First, we build the frame of our web application:
1. A list of words on the top allows the user to pick one and draw picture based on that. The *Change* button allows the user to change a list of new words, but it doesn't work at the current stage, because we have only built one model with 10 class labels. 
2. The canvas on the left provides the user a place to draw. Users can click the *Guess* button and the *Retry* button to perform further actions.
3. The robot with a dialog box on the right can give users feedback, and users can click the *Correct!* button and the *Wrong!* button to respond. For each round, the robot has 3 chances to guess.

![webApplication.png](attachment:image.png)

Then we implement all functionlities. The following steps show how our program works:
1. Users pick a word and start drawing.
2. Load the model to the javascript file.
3. Get content on the canvas after users finish drawing and click the *Guess* button. Convert the RGB image to grayscale image, and then store the image data as a array of pixels.
4. Transfer the size of users' hand-drawn image from 512x512 to 28x28 by using maxPool, so that the image can fit to our model.
5. Feed the model with the image, get prediction, and give users feedback. 

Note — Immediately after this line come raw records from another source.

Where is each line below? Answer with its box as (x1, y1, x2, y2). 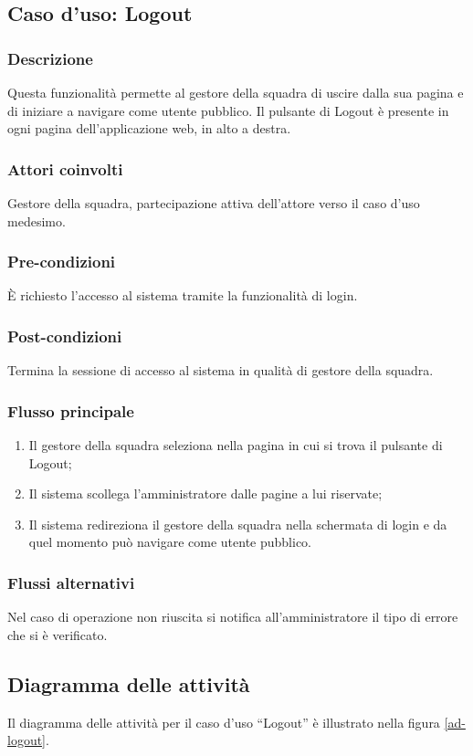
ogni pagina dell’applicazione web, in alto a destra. (7, 119, 291, 138)
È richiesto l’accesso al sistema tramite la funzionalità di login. (7, 286, 358, 305)
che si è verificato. (7, 625, 108, 644)
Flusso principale (7, 399, 134, 422)
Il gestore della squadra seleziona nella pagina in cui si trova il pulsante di (28, 436, 443, 455)
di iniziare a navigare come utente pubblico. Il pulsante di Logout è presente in (7, 100, 449, 120)
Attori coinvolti (7, 157, 123, 180)
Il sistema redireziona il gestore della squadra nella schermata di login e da (28, 514, 447, 533)
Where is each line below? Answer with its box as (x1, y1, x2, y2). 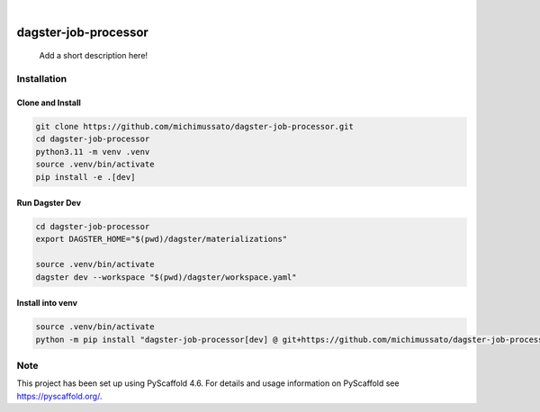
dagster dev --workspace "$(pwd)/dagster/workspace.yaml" (35, 272, 297, 282)
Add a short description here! (39, 50, 148, 61)
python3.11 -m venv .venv (35, 147, 150, 157)
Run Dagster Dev (16, 198, 81, 209)
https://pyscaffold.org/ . (16, 390, 103, 401)
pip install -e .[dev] (35, 172, 136, 182)
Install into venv (16, 298, 78, 309)
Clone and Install (16, 97, 81, 108)
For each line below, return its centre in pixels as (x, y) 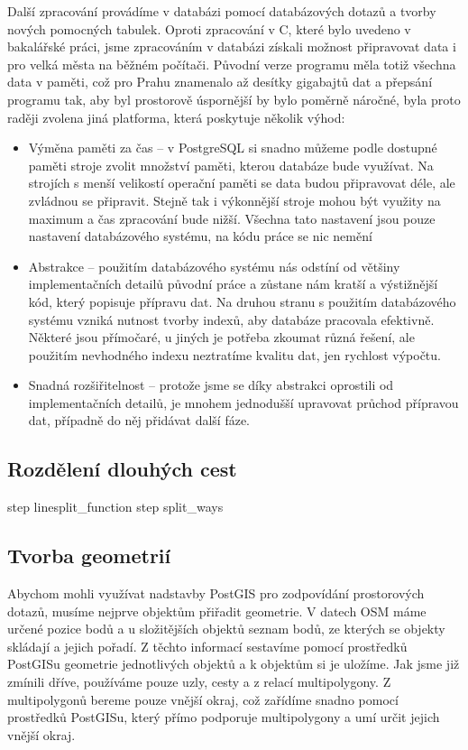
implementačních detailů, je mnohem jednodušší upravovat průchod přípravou (243, 402)
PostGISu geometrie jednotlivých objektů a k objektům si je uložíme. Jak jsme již (234, 664)
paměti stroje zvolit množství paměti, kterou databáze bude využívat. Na (231, 165)
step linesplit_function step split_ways (115, 507)
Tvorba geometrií (89, 556)
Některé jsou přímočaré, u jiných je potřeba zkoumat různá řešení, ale (221, 337)
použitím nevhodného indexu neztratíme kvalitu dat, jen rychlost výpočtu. (234, 354)
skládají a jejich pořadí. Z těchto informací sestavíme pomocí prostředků (207, 646)
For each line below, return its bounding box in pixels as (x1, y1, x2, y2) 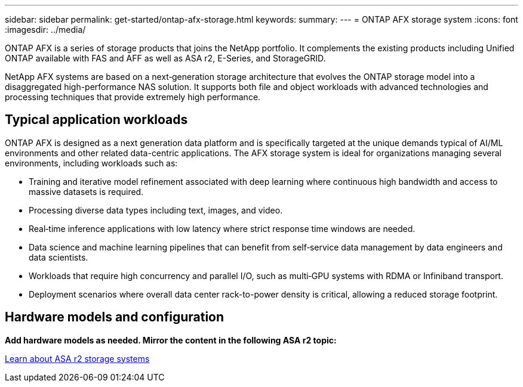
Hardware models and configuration (5, 309, 224, 325)
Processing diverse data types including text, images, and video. (29, 205, 283, 215)
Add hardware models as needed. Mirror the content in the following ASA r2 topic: (5, 335, 337, 345)
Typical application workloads (5, 112, 188, 128)
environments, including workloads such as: (5, 157, 178, 168)
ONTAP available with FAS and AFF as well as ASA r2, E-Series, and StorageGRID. (5, 53, 326, 63)
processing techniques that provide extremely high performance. (5, 92, 261, 102)
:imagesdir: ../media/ (5, 24, 86, 35)
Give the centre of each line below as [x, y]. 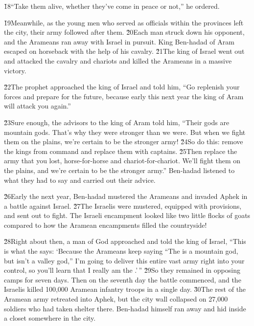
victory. [15, 70]
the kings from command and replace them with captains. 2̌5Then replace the [121, 151]
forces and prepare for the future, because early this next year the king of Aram [124, 96]
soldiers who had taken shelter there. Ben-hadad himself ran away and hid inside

![flowchart.png](attachment:image.png)

The following examples show how a image looks like after saving as a grayscale image and transfering its size:

![examples.png](attachment:image.png)

### Conclusion

To sum up, our group built a CNN model that can classify hand-drawn images, and we deployed that model to a web application. In the future, we want to refine our model by training more class labels. As I mentioned in the introduction part, increasing the number of class labels causes poor model performance. We may improve that by tuning some hyperparameters. Another way to enrich our model and web application is that we can let the model learn from users' inputs, both successful cases and failed cases. That can further realize the idea of artificial intelligence. Also, because the QuickDraw dataset stores the sequence of strokes that each image is drawn by, we can try to build a RNN model based on that. In that case, our model can make prediction while the user is drawing.